You should be able to add and remove values.
``attrs`` lets you be specific about those expectations; a dictionary does not.
It gives you a named entity (the class) in your code, which lets you explain in other places whether you take a parameter of that class or return a value of that class.
In other words: if your dict has a fixed and known set of keys, it is an object, not a hash.
So if you never iterate over the keys of a dict, you should use a proper class.
…hand-written classes?
----------------------
While we're fans of all things artisanal, writing the same nine methods again and again doesn't qualify.
I usually manage to get some typos inside and there's simply more code that can break and thus has to be tested.
To bring it into perspective, the equivalent of
.. doctest::
>>> @attr.s
... class SmartClass(object):
... a = attr.ib()
... b = attr.ib()
>>> SmartClass(1, 2)
SmartClass(a=1, b=2)
is roughly
.. doctest::
>>> class ArtisanalClass(object):
... def __init__(self, a, b):
... self.a = a
... self.b = b
...
... def __repr__(self):
... return "ArtisanalClass(a={}, b={})".format(self.a, self.b)
...
... def __eq__(self, other):
... if other.__class__ is self.__class__:
... return (self.a, self.b) == (other.a, other.b)
... else:
... return NotImplemented
...
... def __ne__(self, other):
... result = self.__eq__(other)
... if result is NotImplemented:
... return NotImplemented
... else:
... return not result
...
... def __lt__(self, other):
... if other.__class__ is self.__class__:
... return (self.a, self.b) < (other.a, other.b)
... else:
... return NotImplemented
...
... def __le__(self, other):
... if other.__class__ is self.__class__:
... return (self.a, self.b) <= (other.a, other.b)
... else:
... return NotImplemented
...
... def __gt__(self, other):
... if other.__class__ is self.__class__:
... return (self.a, self.b) > (other.a, other.b)
... else:
... return NotImplemented
...
... def __ge__(self, other):
... if other.__class__ is self.__class__:
... return (self.a, self.b) >= (other.a, other.b)
... else:
... return NotImplemented
...
... def __hash__(self):
... return hash((self.__class__, self.a, self.b))

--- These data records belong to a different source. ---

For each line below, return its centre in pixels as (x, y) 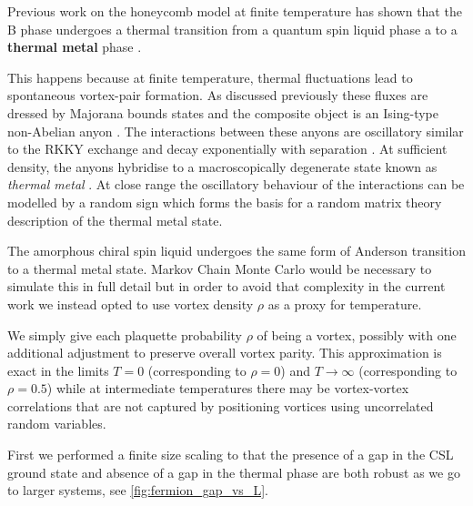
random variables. (57, 424)
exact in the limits (58, 370)
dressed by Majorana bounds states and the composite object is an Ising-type (223, 112)
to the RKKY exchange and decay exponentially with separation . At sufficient (227, 149)
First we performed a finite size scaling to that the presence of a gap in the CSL (231, 455)
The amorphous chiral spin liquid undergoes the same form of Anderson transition (236, 251)
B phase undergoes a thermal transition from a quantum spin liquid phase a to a (232, 29)
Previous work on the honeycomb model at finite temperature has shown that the (235, 11)
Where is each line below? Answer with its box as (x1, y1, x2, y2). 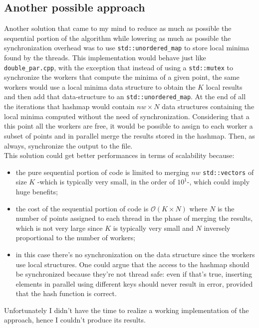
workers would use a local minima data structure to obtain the (4, 81, 196, 92)
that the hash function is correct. (15, 288, 117, 299)
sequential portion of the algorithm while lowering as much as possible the (4, 32, 231, 43)
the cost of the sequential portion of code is (15, 203, 149, 213)
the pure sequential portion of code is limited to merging (15, 166, 189, 177)
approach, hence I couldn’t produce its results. (4, 315, 146, 325)
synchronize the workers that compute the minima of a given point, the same (4, 72, 240, 82)
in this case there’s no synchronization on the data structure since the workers (15, 249, 255, 259)
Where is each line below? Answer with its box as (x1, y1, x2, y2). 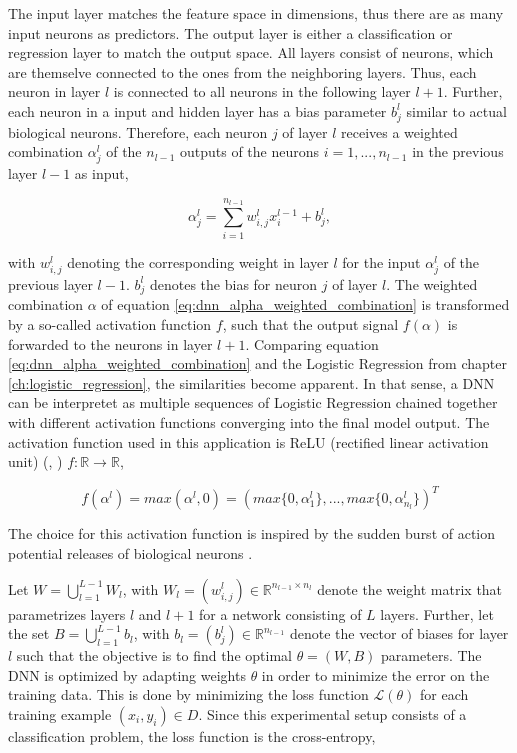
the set (8, 623, 50, 644)
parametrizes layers (8, 603, 126, 624)
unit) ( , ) (8, 451, 63, 472)
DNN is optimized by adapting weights (8, 664, 246, 685)
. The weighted (386, 273, 478, 294)
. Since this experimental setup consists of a (198, 703, 467, 724)
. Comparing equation (245, 333, 379, 354)
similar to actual (406, 100, 507, 121)
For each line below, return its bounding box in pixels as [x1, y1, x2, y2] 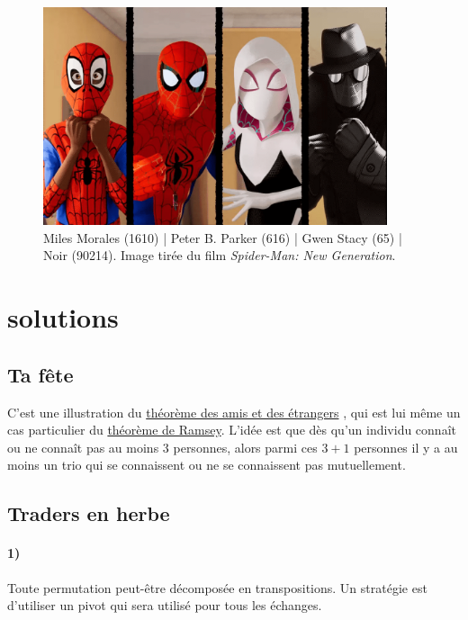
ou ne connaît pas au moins [7, 437, 159, 456]
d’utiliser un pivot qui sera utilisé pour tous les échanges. [7, 596, 322, 615]
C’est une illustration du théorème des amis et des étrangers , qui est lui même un [7, 402, 461, 421]
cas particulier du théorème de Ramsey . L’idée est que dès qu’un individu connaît [7, 420, 456, 439]
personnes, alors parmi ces [173, 437, 318, 456]
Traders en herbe [7, 499, 170, 527]
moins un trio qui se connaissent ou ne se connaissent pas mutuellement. [7, 455, 406, 474]
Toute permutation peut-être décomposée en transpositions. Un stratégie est [7, 578, 427, 597]
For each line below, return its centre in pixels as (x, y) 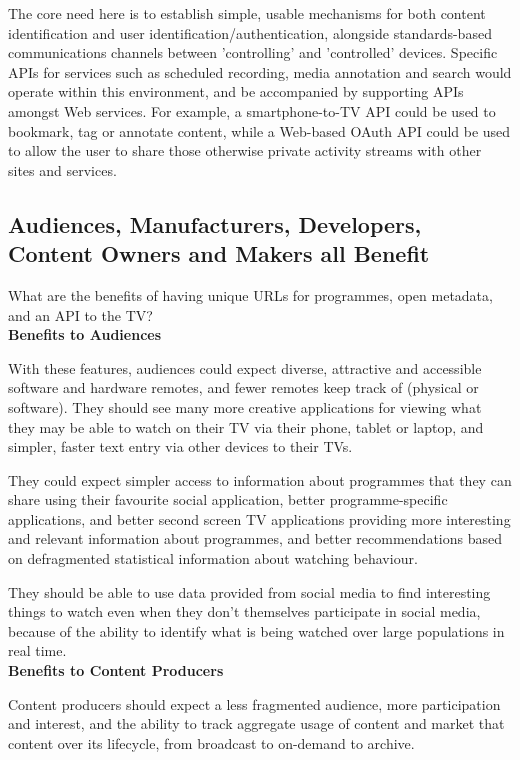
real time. (37, 650)
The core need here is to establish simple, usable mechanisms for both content (247, 13)
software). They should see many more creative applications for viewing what (245, 406)
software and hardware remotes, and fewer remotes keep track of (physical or (243, 387)
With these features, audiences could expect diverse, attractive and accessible (245, 367)
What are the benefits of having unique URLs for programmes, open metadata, (250, 294)
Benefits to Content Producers (116, 670)
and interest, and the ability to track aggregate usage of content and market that (256, 723)
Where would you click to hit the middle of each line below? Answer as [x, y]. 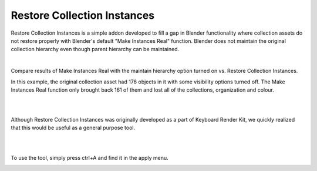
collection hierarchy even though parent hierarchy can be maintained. [95, 49]
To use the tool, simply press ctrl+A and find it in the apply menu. [90, 157]
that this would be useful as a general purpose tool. [73, 128]
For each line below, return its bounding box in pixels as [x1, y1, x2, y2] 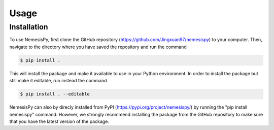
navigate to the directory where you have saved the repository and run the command [9, 44, 187, 50]
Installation [9, 22, 48, 31]
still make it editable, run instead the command [9, 78, 107, 84]
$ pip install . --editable [20, 91, 90, 97]
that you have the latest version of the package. [9, 118, 109, 124]

>>> ArtisanalClass(a=1, b=2)
ArtisanalClass(a=1, b=2)
which is quite a mouthful and it doesn't even use any of ``attrs``'s more advanced features like validators or defaults values.
Also: no tests whatsoever.
And who will guarantee you, that you don't accidentally flip the ``<`` in your tenth implementation of ``__gt__``?
It also should be noted that ``attrs`` is not an all-or-nothing solution.
You can freely choose which features you want and disable those that you want more control over:
.. doctest::
>>> @attr.s(repr=False)
... class SmartClass(object):
... a = attr.ib()
... b = attr.ib()
...
... def __repr__(self):
... return "<SmartClass(a=%d)>" % (self.a,)
>>> SmartClass(1, 2)
<SmartClass(a=1)>
.. admonition:: Summary
If you don't care and like typing, we're not gonna stop you.
However it takes a lot of bias and determined rationalization to claim that ``attrs`` raises the mental burden on a project given how difficult it is to find the important bits in a hand-written class and how annoying it is to ensure you've copy-pasted your code correctly over all your classes.
In any case, if you ever get sick of the repetitiveness and drowning important code in a sea of boilerplate, ``attrs`` will be waiting for you.